By Alex González
10 May 2019
The Trump administration
released May 6 a proposal to change the way the official poverty rate is
calculated. The move would involve altering the inflation formula so the
poverty level increases at a slower rate, giving the artificial appearance that
fewer people are poor. Major social programs, including Medicaid and food
stamps, rely on the poverty rate to determine eligibility for benefits.
The proposal would be
devastating for millions of people. More than 20 percent of the US
population—some 52 million people—participated in means-tested programs in
2012, according to the Census Bureau. The change would gradually push millions
off the rolls of government programs, intensifying the poverty and social
misery of those denied already inadequate social assistance.
The proposed change was
outlined by the Office of Management and Budget (OMB), under the direction of
self-proclaimed “deficit hawk” and current acting White House Chief of Staff
Mick Mulvaney. Having previously advocated slashing entitlement programs like
Medicare and Social Security, Mulvaney is one of many Trump appointees setting
policy for programs that they actually wish to destroy.
The OMB proposal calls for
changing the government’s inflation formula to a so-called “chained consumer
price index.” The “chained CPI” assumes that consumers substitute items that
they usually buy with cheaper alternatives when prices rise. However, critics
point out that, due to higher prices set by monopolies, individuals are not
easily able to substitute many essential goods, such as transportation,
healthcare, child care and housing.
The poverty line is adjusted
each year to account for the consumer price index. The chained CPI would
reflect slower inflation growth and therefore lead to fewer people being
categorized as poor. The effects would be particularly dire for the elderly,
because they are disproportionate users of healthcare, whose cost has typically
risen much faster than prices overall.
The current poverty rate is
already severely underestimated. The official poverty line was set in the 1960s
as three times the cost of a basic diet, based on research showing that
families spent about one third of their incomes on food. Now, however, families
spend only about one seventh of their income of food and the rest on other
basic necessities that are not sufficiently taken into consideration when
determining who can receive social assistance.
A study by the National Center
for Children in Poverty at Columbia University revealed that on average, a
family of four would require double the official federal poverty
level to make ends meet. Last year, the poverty level for a family of four was
just $25,900.
While criticizing the outdated
nature of the poverty-rate formula, the Trump administration is not looking to
update it scientifically to reflect modern spending habits and allocate
government resources more fairly and efficiently. Rather, it seeks to rig the
rate artificially as a means of gutting social programs, enabling it to divert
resources towards militarism, attacks on immigrants, and tax breaks for the
rich.
This proposal is just the
latest of Trump’s assaults on social programs. Trump’s proposed budget for the
next fiscal year would impose the biggest cuts in Medicaid and Medicare in
history, nearly $2 trillion over 10 years. Medicaid would be turned into a
block grant for states, and the expansion of Medicaid under Obamacare would be repealed,
leading to more than 10 million people losing healthcare.

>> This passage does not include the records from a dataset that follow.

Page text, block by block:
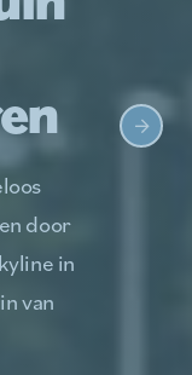
door
in
van
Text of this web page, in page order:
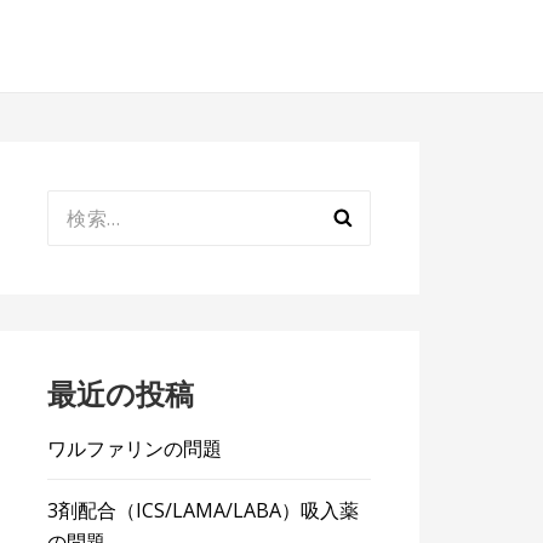
索:
最近の投稿
ワルファリンの問題
3剤配合（ICS/LAMA/LABA）吸入薬

Trump’s fiscal year
2019 budget proposed cutting the budget for the Supplemental Nutrition
Assistance Program (SNAP), commonly referred to as food stamps, by nearly 30
percent over 10 years.
In July of last year, the
White House Council of Economic Advisors (CEA) declared that the “War on
Poverty is largely over” and recommended implementing work requirements for
non-cash government programs. Flying in the face of reality, the CEA declared that
America no longer had “poverty” or “homelessness.”
On April of last year, Trump
signed an executive order dictating that departments throughout his cabinet
review which programs had work requirements affiliated with benefits. He
instructed that programs lacking these requirements be either eliminated or
consolidated, except when doing so would go against the law.

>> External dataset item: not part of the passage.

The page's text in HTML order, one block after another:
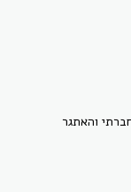
והאתגר
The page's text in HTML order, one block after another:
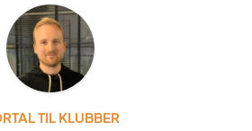
TIL KLUBBER

Trump’s tax bill, passed in
December 2017 with no serious opposition from the Democratic Party, granted a
windfall to the financial elite at an estimated cost of $1.5 trillion, creating
conditions where social programs would be purposefully underfunded so they
could be better attacked and dismantled.
The gutting of social programs
was not initiated by Trump, but is bipartisan in nature. It was Obama who tried
to introduce the chained CPI for federal programs in 2014. The move, which was
eventually dropped due to popular opposition, would have cut Social Security
payments by $130 billion and federal workers’ retirement benefits by $35
billion over 10 years. Obama’s 2012 fiscal year budget included $320 billion in
Medicare and Medicaid cuts over 10 years.
In every country, the working
class is coming under assault by a rapacious ruling class set on clawing back
concessions fought for through sweat and blood by the working class throughout
the 20th century. The attack on social program is a class response by the
financial elite, who wish to solve their insoluble crisis by means of
authoritarianism and war. The gargantuan $750 billion available to US imperialism
to launch full-blown war abroad necessarily requires vicious attacks on the
living standards and social benefits of working people at home.
The defense of social
programs, the fight against war, and the struggle to reorganize social life on
a scientific and democratic basis requires a break with the Democrats and the
Republicans—both reactionary parties of the rich—and taking up the fight for socialism.